The northern brushtail possum (Trichosurus arnhemensis) is a nocturnal marsupial inhabiting northern Australia.  The northern brushtail possum is sometimes considered a species, however more often than not is considered a subspecies of the common brushtail possum (Trichosurus vulpecula arnhemensis).

Lifestyle 
Possums are nocturnal in nature, so feed between dawn and dusk. They are territorial creatures and can be found alone or in family groups.

Appearance 
Its fur is a grey in colour, with a white underbelly and pink skin. The northern brushtail possum can grow up to  in length, not including its tail, and is around the size of a small cat. Unlike its relatives and despite what its name suggests, the northern brushtail possum does not have a bushy tail.

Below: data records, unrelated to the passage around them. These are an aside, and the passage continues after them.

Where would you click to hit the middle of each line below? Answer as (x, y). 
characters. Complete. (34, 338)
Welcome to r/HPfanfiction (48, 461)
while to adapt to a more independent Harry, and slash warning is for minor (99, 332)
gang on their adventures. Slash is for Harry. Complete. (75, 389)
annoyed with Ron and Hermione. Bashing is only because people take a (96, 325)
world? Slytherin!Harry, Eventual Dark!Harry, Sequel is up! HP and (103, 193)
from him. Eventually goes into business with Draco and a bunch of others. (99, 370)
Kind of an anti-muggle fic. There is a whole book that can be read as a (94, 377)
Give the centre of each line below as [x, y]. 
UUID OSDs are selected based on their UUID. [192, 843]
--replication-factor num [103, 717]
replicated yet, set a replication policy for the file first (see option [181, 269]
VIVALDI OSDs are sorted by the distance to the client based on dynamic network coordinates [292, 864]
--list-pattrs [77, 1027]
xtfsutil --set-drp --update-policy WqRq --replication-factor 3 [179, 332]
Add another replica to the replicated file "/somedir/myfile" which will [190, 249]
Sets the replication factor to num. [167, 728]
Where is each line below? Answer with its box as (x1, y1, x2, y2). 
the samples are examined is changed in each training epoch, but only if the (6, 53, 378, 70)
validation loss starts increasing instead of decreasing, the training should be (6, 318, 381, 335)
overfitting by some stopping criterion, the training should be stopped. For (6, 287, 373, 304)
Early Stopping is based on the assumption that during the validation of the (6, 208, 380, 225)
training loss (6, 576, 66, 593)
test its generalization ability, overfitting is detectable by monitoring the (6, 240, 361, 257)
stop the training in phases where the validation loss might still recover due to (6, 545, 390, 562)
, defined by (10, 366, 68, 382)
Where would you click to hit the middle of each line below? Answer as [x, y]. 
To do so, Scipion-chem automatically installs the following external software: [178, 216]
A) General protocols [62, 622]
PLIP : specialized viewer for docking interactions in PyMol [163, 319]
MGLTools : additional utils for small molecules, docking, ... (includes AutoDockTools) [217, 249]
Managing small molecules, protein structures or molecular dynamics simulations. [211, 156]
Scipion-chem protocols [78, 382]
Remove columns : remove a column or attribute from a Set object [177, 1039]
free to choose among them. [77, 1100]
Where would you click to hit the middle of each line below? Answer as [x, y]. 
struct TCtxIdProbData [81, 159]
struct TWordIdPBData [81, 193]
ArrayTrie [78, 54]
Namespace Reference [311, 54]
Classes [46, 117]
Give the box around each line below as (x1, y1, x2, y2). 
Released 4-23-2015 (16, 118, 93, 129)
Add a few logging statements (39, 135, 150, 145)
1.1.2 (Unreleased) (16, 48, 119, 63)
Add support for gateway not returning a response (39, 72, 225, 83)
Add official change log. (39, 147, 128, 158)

Lifespan and reproduction 
The northern brushtail possum breeds year-round, with a gestation period around 17–18 days and pouch period of 4–5 months. It can live up to 15 years.

Diseases 
Many of the NT possums are found to have contracted a flesh eating bacteria. This causes their faces to be eaten away and often results in blindness. The disease has been widely spread within the possum community, also affecting Ringtail possums. Possums brought into the local RSPCA after contracting the disease are commonly put down. Once the possums contract the sickness they are often found to be more welcoming to humans, and will approach when practical.

Relationship with humans 
The northern brushtail possum is well adapted to rural and urban areas and is sometimes considered a pest when found in high numbers. Like other possums, it is rather tolerant of humans and can sometimes be hand fed, although it is not encouraged, as its claws are quite sharp and can cause infection or disease to humans if scratched.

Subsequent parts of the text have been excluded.